For lessees and leasehold mortgagees, the opinion is a call to take precautions both before and after a bankruptcy filing by the lessor. One way to protect the leasehold is, as the Circuit notes, through a subordination or non-disturbance agreement that prevents the lessor’s lender from wiping out the lease in a foreclosure. However, the ability to obtain such an agreement pre-petition is dependent on the parties’ bargaining power, and may not be available in many cases, especially situations such as this one where the fee interest is encumbered by a significant mortgage loan. As for what can be done once the bankruptcy is filed, the primary suggestion of the Circuit is to seek adequate protection immediately. Other potential options for a leasehold mortgagee would be to seek relief from stay to foreclose on the leasehold mortgage, or move the court for an early determination on rejection.
Further, in the same manner that the “all facts and circumstances” approach detracts from this opinion’s appeal to trustees and lessors, it softens the blow for lessees and leasehold mortgagees, in that it will not be easy to replicate in a standard case. Lessees and leasehold mortgagees may thus be well-advised to “tell the story of the deal” in the recitals of the lease and the leasehold deed of trust in order to distinguish the deal from that in Spanish Peaks – e.g., by adding recitals establishing that the parties are not related, that the rent is at market rate, etc.

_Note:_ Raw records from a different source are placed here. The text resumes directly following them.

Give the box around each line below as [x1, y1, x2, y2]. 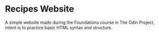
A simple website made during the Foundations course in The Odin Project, [5, 19, 155, 25]
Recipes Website [5, 3, 74, 15]
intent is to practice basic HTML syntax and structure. [5, 24, 112, 30]
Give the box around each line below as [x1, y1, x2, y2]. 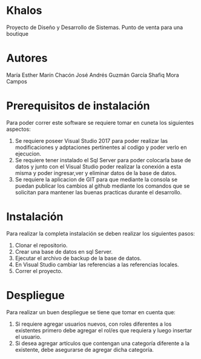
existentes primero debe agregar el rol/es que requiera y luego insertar [15, 326, 193, 334]
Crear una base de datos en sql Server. [15, 248, 113, 255]
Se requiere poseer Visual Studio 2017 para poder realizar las [15, 137, 168, 144]
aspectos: [6, 125, 31, 133]
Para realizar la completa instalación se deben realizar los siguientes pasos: [6, 229, 196, 237]
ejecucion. [15, 150, 41, 157]
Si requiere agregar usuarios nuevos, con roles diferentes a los [15, 320, 172, 328]
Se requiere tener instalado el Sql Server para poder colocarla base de [15, 156, 191, 163]

Finally, from a purely academic point of view, the case seems to be a perfect illustration of Karl Llewellyn’s assertion that for every canon of statutory interpretation that may be cited in support of a given outcome in a case, another canon of statutory interpretation may be cited in support of the opposite outcome. Here, the Ninth Circuit notes that the majority of courts going the other way cite to the “specific controls over the general” canon, reasoning that Section 363 is a general power to sell and Section 365 deals with leases more specifically and thus should control. However, in support of the opposite outcome, the Ninth Circuit cites a different canon, one in which the court reads statutes to give effect to each if it can (and to avoid conflict). No reason is given why one canon would best the other. The Ninth Circuit’s reason for citing a canon at all seems to be to cancel out the citation of the majority courts’ canon, perhaps in an unintended nod to Llewellyn’s law.